Chancery eventually ruled against the College and the income from the Brafferton estate was instead diverted to the conversion and religious instruction of slaves in the British West Indies, a particular cause of Bishop Porteous.  

'The township of Brafferton...the Estate of the Society for the conversion and religious instruction
of the negro slaves in the British West Islands, by John Tuke, 1796' (PR/BRAF/44.1)
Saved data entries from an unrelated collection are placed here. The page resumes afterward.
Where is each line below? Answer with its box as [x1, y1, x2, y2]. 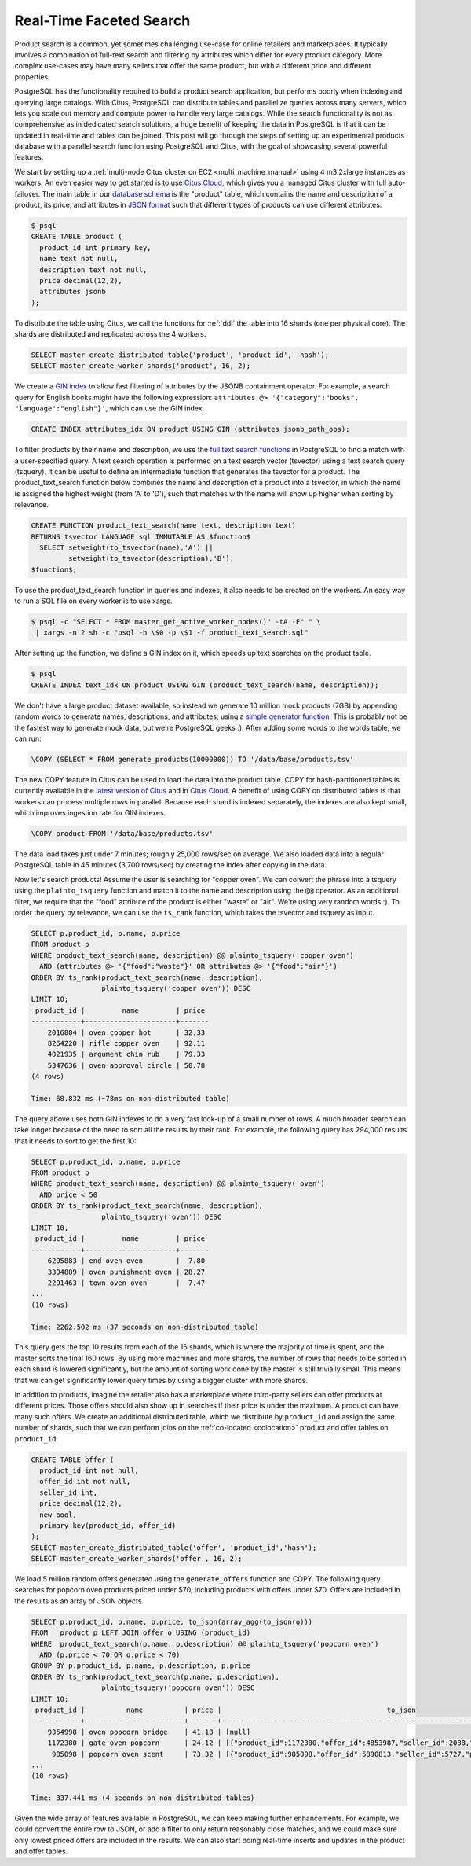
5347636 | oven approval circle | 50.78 [47, 1061, 206, 1069]
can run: [14, 734, 42, 743]
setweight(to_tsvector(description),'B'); [68, 554, 235, 563]
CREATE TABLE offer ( [31, 1455, 115, 1464]
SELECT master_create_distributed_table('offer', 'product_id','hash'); [31, 1543, 317, 1552]
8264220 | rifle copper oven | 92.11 [47, 1039, 206, 1047]
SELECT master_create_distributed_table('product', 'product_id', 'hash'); [31, 351, 330, 359]
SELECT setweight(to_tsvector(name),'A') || [39, 543, 214, 552]

With its principle source of income severed, the Indian School had ceased to function by 1777 and in 1785 The Brafferton building was repurposed by the College.   While it is hard to see the Indian School as anything but a failure for its colonial founders, it was not always so for the native students who were sometimes able to use the language skills and the knowledge of British culture they acquired to serve as interpreters between their own people and the colonists.

The Brafferton estate was broken up in the 1950s.  Today the Christian Faith Society continues to direct its income to the training and religious instruction of clergy and laity in the West Indies.  Meanwhile the estate’s namesake, The Brafferton, is still standing.  Having had much of its wooden interiors torn out for firewood and fortifications in the American Civil War, it was extensively restored in the 1930s and is now the second oldest building to have survived at the College of William and Mary, housing the offices of the college president and provost.

The Brafferton today (courtesy of Wikimedia commons)


Sources

Helen C. Rountree, ‘Pocahontas’s People: The Powhatan Indians of Virginia Through Four Centuries’ (Oklahoma, 1990).

Margaret Connell Szasz, ‘Indian Education in the American Colonies, 1607-1783’ (Nebraska, 2007).

Irvin Lee Wright, ‘Piety, politics, and profit : American Indian missions in the colonial colleges. A thesis submitted in partial fulfillment of the requirements for the degree of Doctor of Education Montana State University’ (Montana 1985).